### Activity
Wherever the word "that" shows up in the data, report the line it sits in.

### Information supplied
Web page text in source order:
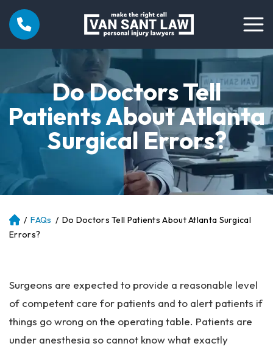
Do Doctors Tell
Patients About Atlanta
Surgical Errors?
Atl
an
on
al
ur
y
/ FAQs / Do Doctors Tell Patients About Atlanta Surgical
Errors?
Surgeons are expected to provide a reasonable level
of competent care for patients and to alert patients if
things go wrong on the operating table. Patients are
under anesthesia so cannot know what exactly
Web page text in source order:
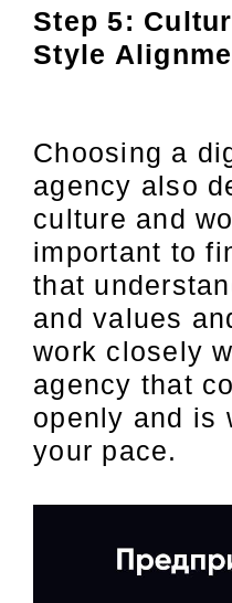
Step 5:
Style
Choosing a
agency also
culture and
important to
that
and values
work closely
agency that
openly and is
your pace.
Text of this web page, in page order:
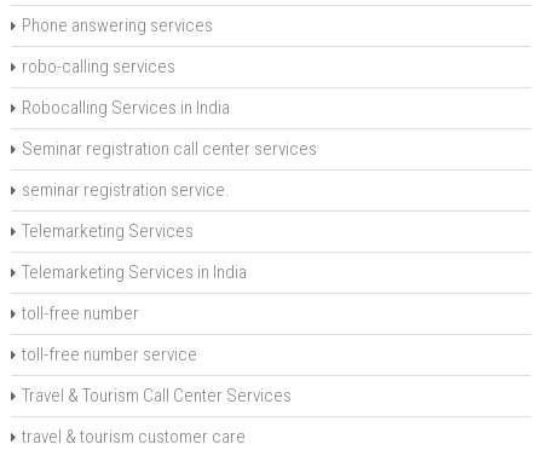
Phone answering services
robo-calling services
Robocalling Services in India
Seminar registration call center services
seminar registration service.
Telemarketing Services
Telemarketing Services in India
toll-free number
toll-free number service
Travel & Tourism Call Center Services
travel & tourism customer care
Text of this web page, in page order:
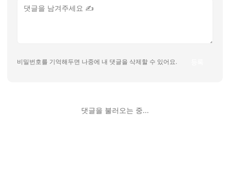
비밀번호를 기억해두면 나중에 내 댓글을 삭제할 수 있어요.
댓글을 불러오는 중...
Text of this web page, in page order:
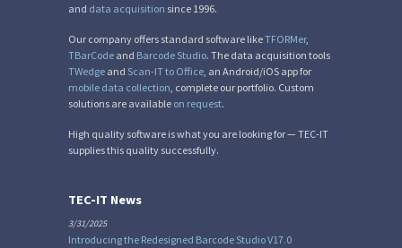
and data acquisition since 1996.
Our company offers standard software likeTFORMer,
TBarCode and Barcode Studio. The data acquisition tools
TWedge and Scan-IT to Office , an Android/iOS app for
mobile data collection , complete our portfolio. Custom
solutions are available on request.
High quality software is what you are looking for — TEC-IT
supplies this quality successfully.
TEC-IT News
3/31/2025
Introducing the Redesigned Barcode Studio V17.0
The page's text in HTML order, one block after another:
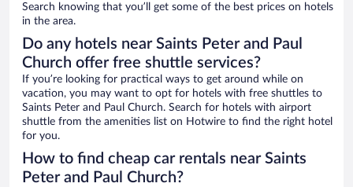
Search knowing that you’ll get some of the best prices on hotels
in the area.
Do any hotels near Saints Peter and Paul
Church offer free shuttle services?
If you’re looking for practical ways to get around while on
vacation, you may want to opt for hotels with free shuttles to
Saints Peter and Paul Church. Search for hotels with airport
shuttle from the amenities list on Hotwire to find the right hotel
for you.
How to find cheap car rentals near Saints
Peter and Paul Church?
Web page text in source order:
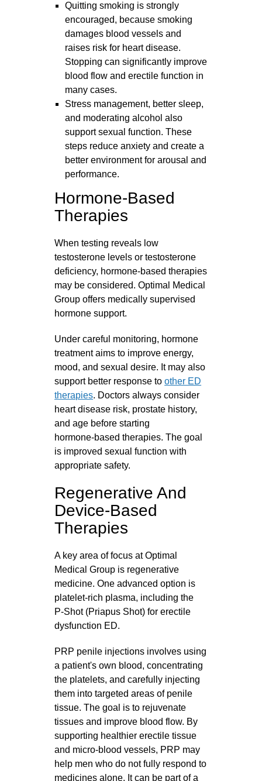
Quitting smoking is strongly
encouraged, because smoking
damages blood vessels and
raises risk for heart disease.
Stopping can significantly improve
blood flow and erectile function in
many cases.
Stress management, better sleep,
and moderating alcohol also
support sexual function. These
steps reduce anxiety and create a
better environment for arousal and
performance.
Hormone-Based
Therapies
When testing reveals low
testosterone levels or testosterone
deficiency, hormone‑based therapies
may be considered. Optimal Medical
Group offers medically supervised
hormone support.
Under careful monitoring, hormone
treatment aims to improve energy,
mood, and sexual desire. It may also
support better response toother ED
therapies. Doctors always consider
heart disease risk, prostate history,
and age before starting
hormone‑based therapies. The goal
is improved sexual function with
appropriate safety.
Regenerative And
Device-Based
Therapies
A key area of focus at Optimal
Medical Group is regenerative
medicine. One advanced option is
platelet‑rich plasma, including the
P‑Shot (Priapus Shot) for erectile
dysfunction ED.
PRP penile injections involves using
a patient's own blood, concentrating
the platelets, and carefully injecting
them into targeted areas of penile
tissue. The goal is to rejuvenate
tissues and improve blood flow. By
supporting healthier erectile tissue
and micro‑blood vessels, PRP may
help men who do not fully respond to
medicines alone. It can be part of a
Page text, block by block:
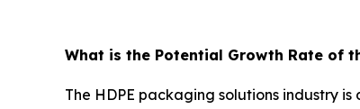
What is the Potential Growth Rate of
The HDPE packaging solutions industry
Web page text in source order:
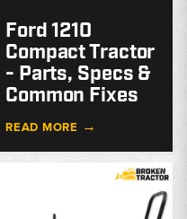
Ford 1210
Compact Tractor
- Parts, Specs &
Common Fixes
READ MORE →
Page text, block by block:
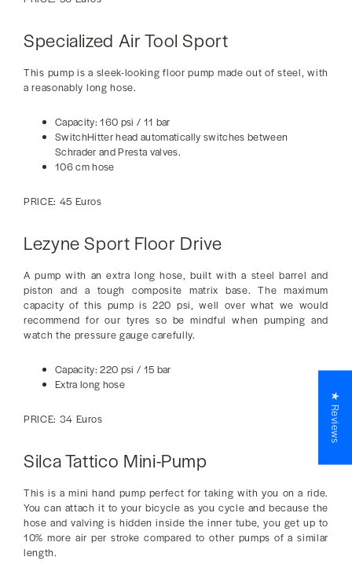
Specialized Air Tool Sport
This pump is a sleek-looking floor pump made out of steel, with
a reasonably long hose.
Capacity: 160 psi / 11 bar
SwitchHitter head automatically switches between
Schrader and Presta valves.
106 cm hose
PRICE: 45 Euros
Lezyne Sport Floor Drive
A pump with an extra long hose, built with a steel barrel and
piston and a tough composite matrix base. The maximum
capacity of this pump is 220 psi, well over what we would
recommend for our tyres so be mindful when pumping and
watch the pressure gauge carefully.
Capacity: 220 psi / 15 bar
Extra long hose
PRICE: 34 Euros
Silca Tattico Mini-Pump
This is a mini hand pump perfect for taking with you on a ride.
You can attach it to your bicycle as you cycle and because the
hose and valving is hidden inside the inner tube, you get up to
10% more air per stroke compared to other pumps of a similar
length.
★ Reviews

### Solution
that
agency that
Search knowing that you’ll get some of the best prices on hotels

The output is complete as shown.